The number of births in France has been falling steadily since 2014. Declining fertility rate, higher average age of motherhood, economic context: the reasons that push the French to have fewer children.
A drop of 13 %
53,900 babies were born in January 2021, a drop of 13% compared to January 2020, reports INSEE. If the decline in the birth rate has been observed for several years in France, today the gap is widening. “You have to go back to 1975, the end of the baby boom, to observe a phenomenon of such magnitude”. Uncertainty about the future, financial difficulties, intra-family and marital violence: there are many reasons for the fall in the birth rate. According to INSEE, “the context of health crisis and great uncertainty” could have “discouraged couples from procreating”, or “encouraged them to postpone their parenthood projects for several months”.

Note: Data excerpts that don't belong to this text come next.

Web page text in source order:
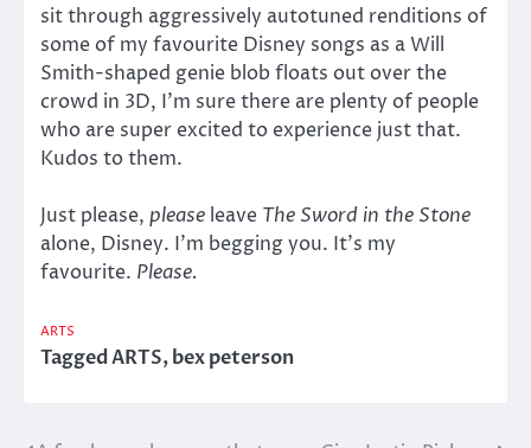
sit through aggressively autotuned renditions of
some of my favourite Disney songs as a Will
Smith-shaped genie blob floats out over the
crowd in 3D, I’m sure there are plenty of people
who are super excited to experience just that.
Kudos to them.
Just please, please leave The Sword in the Stone
alone, Disney. I’m begging you. It’s my
favourite. Please.
ARTS
TaggedARTS,bex peterson
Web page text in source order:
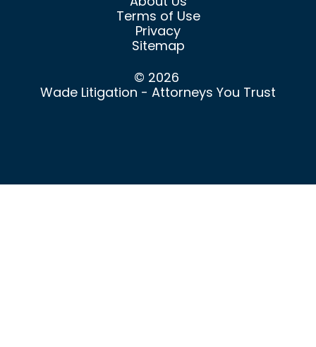
Terms of Use
Privacy
Sitemap
© 2026
Wade Litigation - Attorneys You Trust
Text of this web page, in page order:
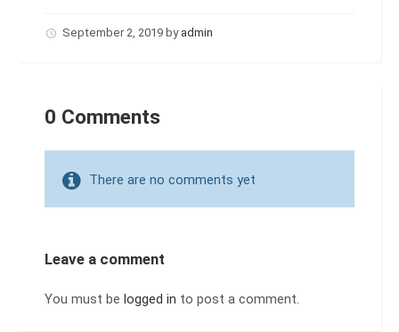
September 2, 2019 by admin
0 Comments
There are no comments yet
Leave a comment
You must be logged in to post a comment.
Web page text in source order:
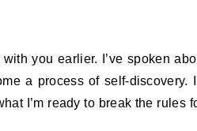
with you earlier. I’ve spoken
a process of self-discovery.
I’m ready to break the rules
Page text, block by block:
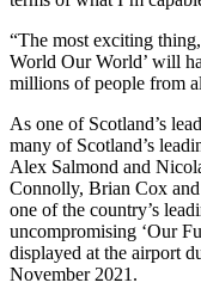
“The most exciting
World Our World’ will
millions of people from
As one of Scotland’s
many of Scotland’s
Alex Salmond and
Connolly, Brian Cox
one of the country’s
uncompromising ‘Our
displayed at the airport
November 2021.
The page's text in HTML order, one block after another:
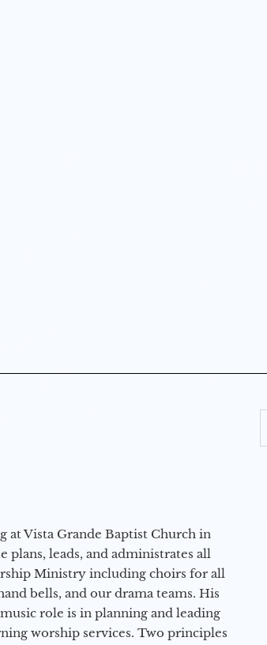
at Vista Grande Baptist Church in
plans, leads, and administrates all
Ministry including choirs for all
bells, and our drama teams. His
role is in planning and leading
worship services. Two principles
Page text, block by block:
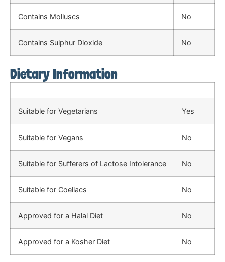
Contains Molluscs No
Contains Sulphur Dioxide No
Dietary Information
Suitable for Vegetarians Yes
Suitable for Vegans No
Suitable for Sufferers of Lactose Intolerance No
Suitable for Coeliacs No
Approved for a Halal Diet No
Approved for a Kosher Diet No
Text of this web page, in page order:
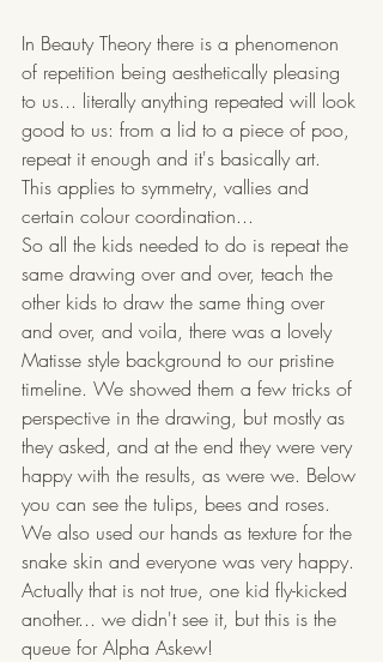
In Beauty Theory there is a phenomenon
of repetition being aesthetically pleasing
to us... literally anything repeated will look
good to us: from a lid to a piece of poo,
repeat it enough and it's basically art.
This applies to symmetry, vallies and
certain colour coordination...
So all the kids needed to do is repeat the
same drawing over and over, teach the
other kids to draw the same thing over
and over, and voila, there was a lovely
Matisse style background to our pristine
timeline. We showed them a few tricks of
perspective in the drawing, but mostly as
they asked, and at the end they were very
happy with the results, as were we. Below
you can see the tulips, bees and roses.
We also used our hands as texture for the
snake skin and everyone was very happy.
Actually that is not true, one kid fly-kicked
another... we didn't see it, but this is the
queue for Alpha Askew!
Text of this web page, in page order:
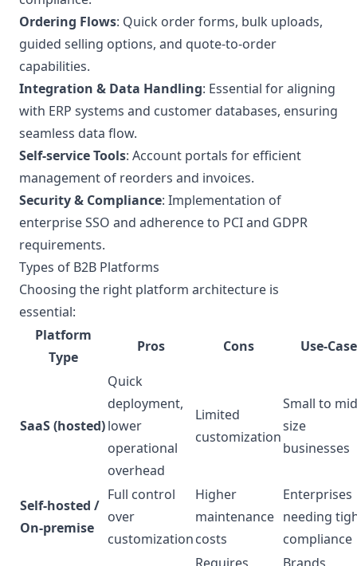
Ordering Flows: Quick order forms, bulk uploads,
guided selling options, and quote-to-order
capabilities.
Integration & Data Handling: Essential for aligning
with ERP systems and customer databases, ensuring
seamless data flow.
Self-service Tools: Account portals for efficient
management of reorders and invoices.
Security & Compliance: Implementation of
enterprise SSO and adherence to PCI and GDPR
requirements.
Types of B2B Platforms
Choosing the right platform architecture is
essential:
Platform
Type
Pros Cons Use-Case
SaaS (hosted)
Quick
deployment,
lower
operational
overhead
Limited
customization
Small to
size
businesses
Self-hosted /
On-premise
Full control
over
customization
Higher
maintenance
costs
Enterprises
needing
compliance
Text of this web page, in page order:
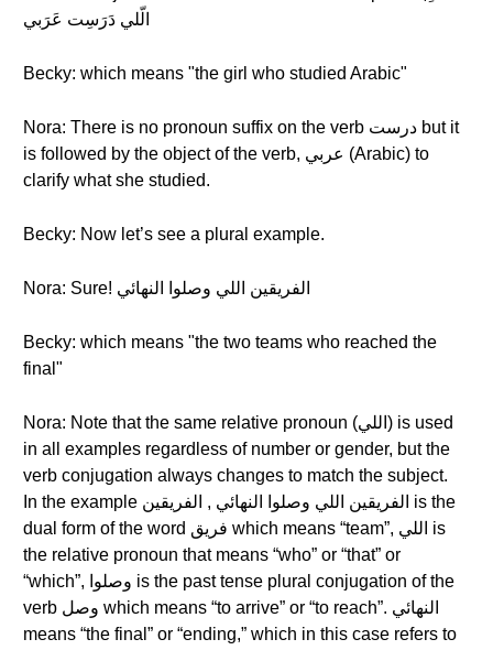
الّلي دَرَسِت عَرَبي
Becky: which means "the girl who studied Arabic"
Nora: There is no pronoun suffix on the verb درست but it
is followed by the object of the verb, عربي (Arabic) to
clarify what she studied.
Becky: Now let’s see a plural example.
Nora: Sure! الفريقين اللي وصلوا النهائي
Becky: which means "the two teams who reached the
final"
Nora: Note that the same relative pronoun (اللي) is used
in all examples regardless of number or gender, but the
verb conjugation always changes to match the subject.
In the example الفريقين اللي وصلوا النهائي , الفريقين is the
dual form of the word فريق which means “team”, اللي is
the relative pronoun that means “who” or “that” or
“which”, وصلوا is the past tense plural conjugation of the
verb وصل which means “to arrive” or “to reach”. النهائي
means “the final” or “ending,” which in this case refers to
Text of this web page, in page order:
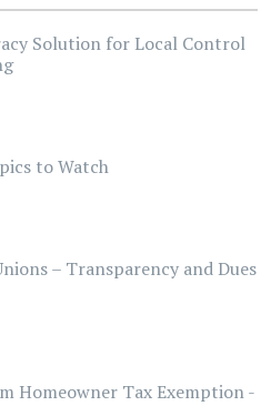
Solution for Local Control
to Watch
– Transparency and Dues
Homeowner Tax Exemption -
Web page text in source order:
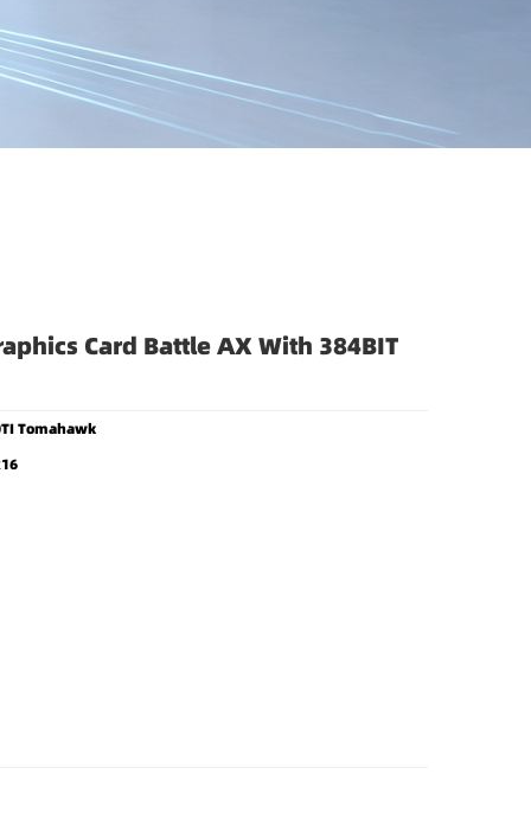
Card Battle AX With 384BIT
Tomahawk
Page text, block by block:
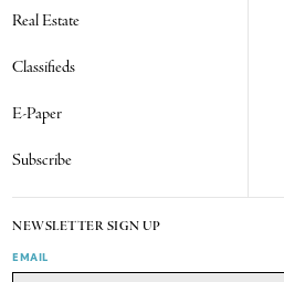
Real Estate
Classifieds
E-Paper
Subscribe
NEWSLETTER SIGN UP
EMAIL
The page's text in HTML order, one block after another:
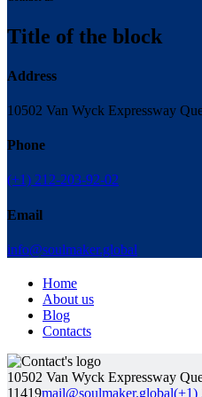
Title of the block
Address
10502 Van Wyck Expressway
Phone
(+1) 212-203-92-02
Email
info@soulmaker.global
Home
About us
Blog
Contacts
10502 Van Wyck Expressway
11419mail@soulmaker.global(+1)
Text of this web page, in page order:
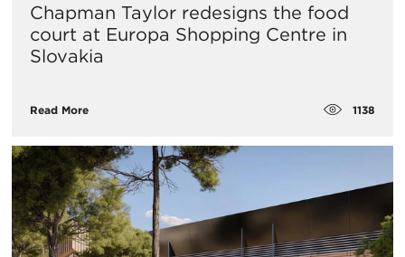
Chapman Taylor redesigns the food
court at Europa Shopping Centre in
Slovakia
Read More 1138
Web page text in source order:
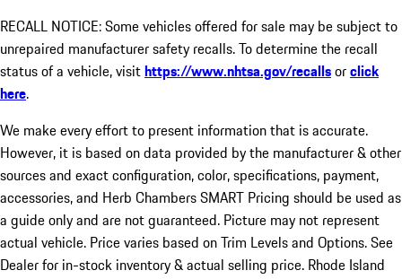
RECALL NOTICE: Some vehicles offered for sale may be subject to
unrepaired manufacturer safety recalls. To determine the recall
status of a vehicle, visithttps://www.nhtsa.gov/recallsorclick
here.
We make every effort to present information that is accurate.
However, it is based on data provided by the manufacturer & other
sources and exact configuration, color, specifications, payment,
accessories, and Herb Chambers SMART Pricing should be used as
a guide only and are not guaranteed. Picture may not represent
actual vehicle. Price varies based on Trim Levels and Options. See
Dealer for in-stock inventory & actual selling price. Rhode Island
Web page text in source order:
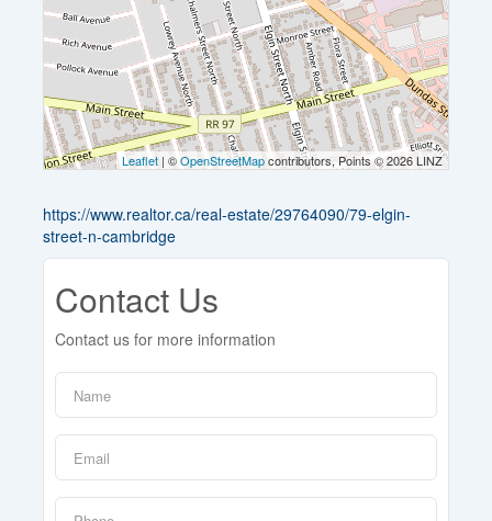
Leaflet| ©OpenStreetMapcontributors, Points © 2026 LINZ
https://www.realtor.ca/real-estate/29764090/79-elgin-
street-n-cambridge
Contact Us
Contact us for more information
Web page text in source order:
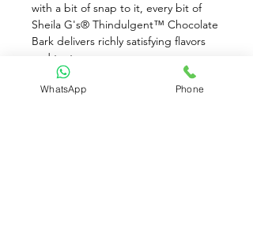
with a bit of snap to it, every bit of
Sheila G's® Thindulgent™ Chocolate
Bark delivers richly satisfying flavors
and textures.
Features: Made with Fair Trade
WhatsApp Phone
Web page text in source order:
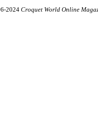
2024 Croquet World Online
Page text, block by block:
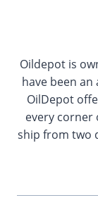
Oildepot is
have been an
OilDepot
every corner
ship from two
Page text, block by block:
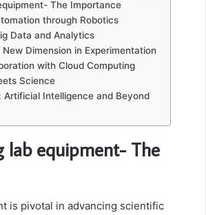
The Importance
through Robotics
Data and Analytics
Dimension in Experimentation
with Cloud Computing
Science
Artificial Intelligence and Beyond
lab equipment- The
is pivotal in advancing scientific
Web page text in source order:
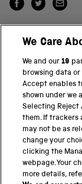
THE SCIENCE
Science Museum
National
Science and
We Care
We and our19
browsing data
Accept enables
shown under we
Selecting Reject
them. If trackers
may not be as
change your
clicking the
webpage. Your
more details,
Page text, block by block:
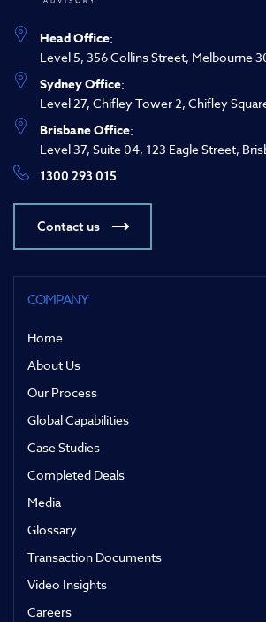
Head Office:
Level 5, 356 Collins Street, Melbourne
Sydney Office:
Level 27, Chifley Tower 2, Chifley
Brisbane Office:
Level 37, Suite 04, 123 Eagle Street,
1300 293 015
Contact us
COMPANY
Home
About Us
Our Process
Global Capabilities
Case Studies
Completed Deals
Media
Glossary
Transaction Documents
Video Insights
Careers
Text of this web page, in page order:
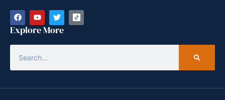
Explore More
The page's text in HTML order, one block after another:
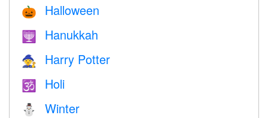
🎃 Halloween
🕎 Hanukkah
🧙 Harry Potter
🕉 Holi
⛄ Winter
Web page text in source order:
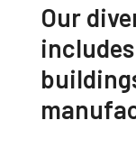
Our
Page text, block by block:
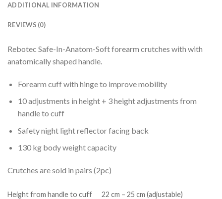
ADDITIONAL INFORMATION
REVIEWS (0)
Rebotec Safe-In-Anatom-Soft forearm crutches with with
anatomically shaped handle.
Forearm cuff with hinge to improve mobility
10 adjustments in height + 3 height adjustments from
handle to cuff
Safety night light reflector facing back
130 kg body weight capacity
Crutches are sold in pairs (2pc)
Height from handle to cuff
22 cm – 25 cm (adjustable)
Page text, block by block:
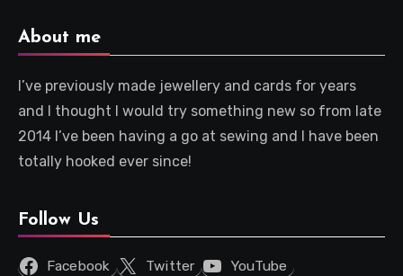
About me
I’ve previously made jewellery and cards for years
and I thought I would try something new so from late
2014 I’ve been having a go at sewing and I have been
totally hooked ever since!
Follow Us
Facebook Twitter
YouTube
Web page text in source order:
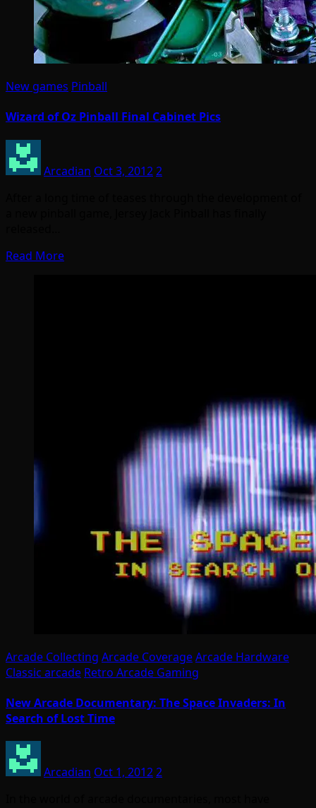
New games Pinball
Wizard of Oz Pinball Final Cabinet Pics
Arcadian Oct 3, 20122
Read More
Arcade Collecting Arcade CoverageArcade Hardware
Classic arcade Retro Arcade Gaming
New Arcade Documentary: The Space Invaders: In
Search of Lost Time
Arcadian Oct 1, 20122
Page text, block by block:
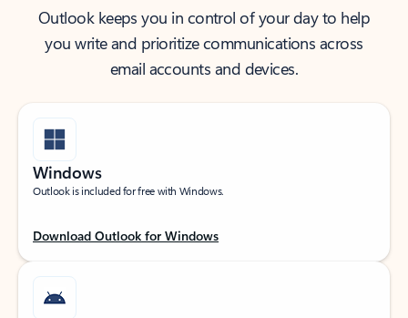
Outlook keeps you in control of your day to help
you write and prioritize communications across
email accounts and devices.
Windows
Outlook is included for free with Windows.
Download Outlook for Windows
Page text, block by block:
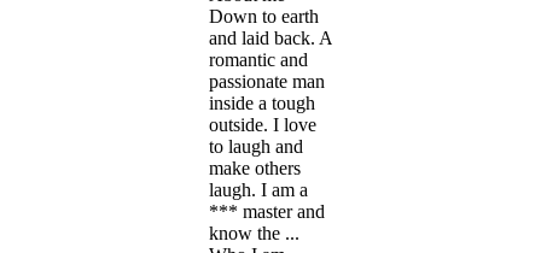
Down to earth
and laid back. A
romantic and
passionate man
inside a tough
outside. I love
to laugh and
make others
laugh. I am a
*** master and
know the ...
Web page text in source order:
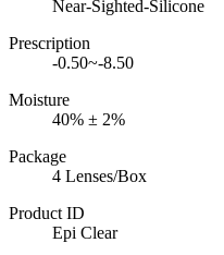
Near-Sighted-Silicone
Prescription
-0.50~-8.50
Moisture
40% ± 2%
Package
4 Lenses/Box
Product ID
Epi Clear
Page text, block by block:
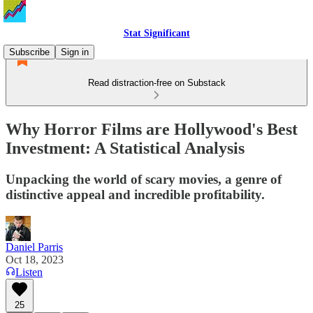
Stat Significant
Subscribe
Sign in
Read distraction-free on Substack
Why Horror Films are Hollywood's Best
Investment: A Statistical Analysis
Unpacking the world of scary movies, a genre of
distinctive appeal and incredible profitability.
Daniel Parris
Oct 18, 2023
Listen
25
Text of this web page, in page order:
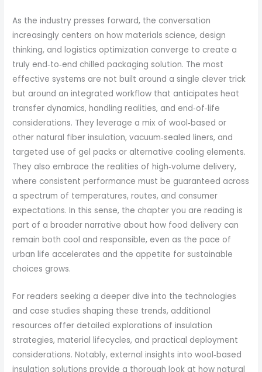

A consequence of the economic crisis of 2008
The Institute for Statistical Studies also recalls that, during the first confinement, medically assisted procreation centers remained closed. Demographer Gilles Pison also explains the decline in births as a consequence, out of time, of the economic crisis of 2008. Between 2008 and 2017, in the United States, for example, the fertility indicator fell by 15%, in the Kingdom United, 11%. In France, it only fell by 6%, and later. “We are undoubtedly in the presence of an effect of this crisis, although made later and moderate than elsewhere, perhaps because of the French social and family policies which were able to slow down and cushion it”. For the whole of 2020, INSEE now estimates the number of births in France at only 735,000, a drop of 2.5% in just one year. This is the lowest figure since the end of the Second World War.